One-sided fft; Current issues in consistency between one-sided and two-sided fft

[katgonzalez17]

Looks like the Nusselt number does change more significantly at larger grid sizes. I re-looked at my test script and noticed inconsistencies at 10^15, that (maybe?) these errors are amplified over multiple time steps, particularly for array sizes. Not sure what's going on, and am open to any and all suggestions for what to check out!

Attached is a photo of the Nusselt number over different time steps with a 1728 by 1377 grid.

[dsondak]

A few questions / suggestions:

• It sounds like you checked your test script and found some discrepancies. What do you mean by 10^15? Is this the number of points?
• Which test script is this? Is it the script that is simulating the $N_y$ loop? Or is it your original one?
• I'd break this down a bit further. Compare results after the very first loop. Compare intermediate results within the loop. You can still calculate $Nu$ as a representative scalar quantity. It won't have any meaning, but that's okay. You can also make sure the 1-sided and 2-sided ffts are the giving the same results within the loop.

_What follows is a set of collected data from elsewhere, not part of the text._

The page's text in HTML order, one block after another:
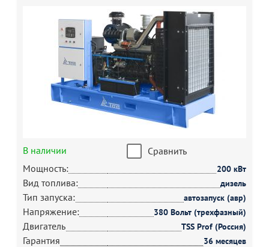
В наличии
Сравнить
Мощность:
200 кВт
Вид топлива: дизель
Тип запуска: автозапуск (авр)
Напряжение: 380 Вольт (трехфазный)
Двигатель TSS Prof (Россия)
Гарантия 36 месяцев
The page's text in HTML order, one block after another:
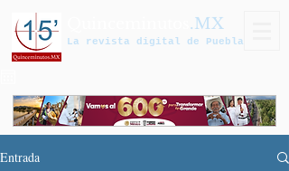
.MX
La revista digital de Puebla
Entrada
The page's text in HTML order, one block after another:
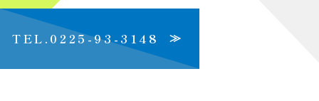
TEL.0225-93-3148
≫

It's possible that there is a subtle bug. It is also possible that some errors are accumulating naturally. Let's try to isolate the culprit.

[katgonzalez17]

• Sorry, I meant 10^-15, so inconsistencies after 15 places behind the decimal point. The number of points that I used was 2^15, and I checked the last few array entries comparing before forward + backward transformation and after.
• This is my original one where I allocate an array, populate it with sin values, and then do a forward and backward transformation.
• I can write out the Ny loop first and look at Nusselt number between one and two sided transformations!

[dsondak]

Discrepancies of $10^{-15}$ are okay. But try to track down why they are accumulating.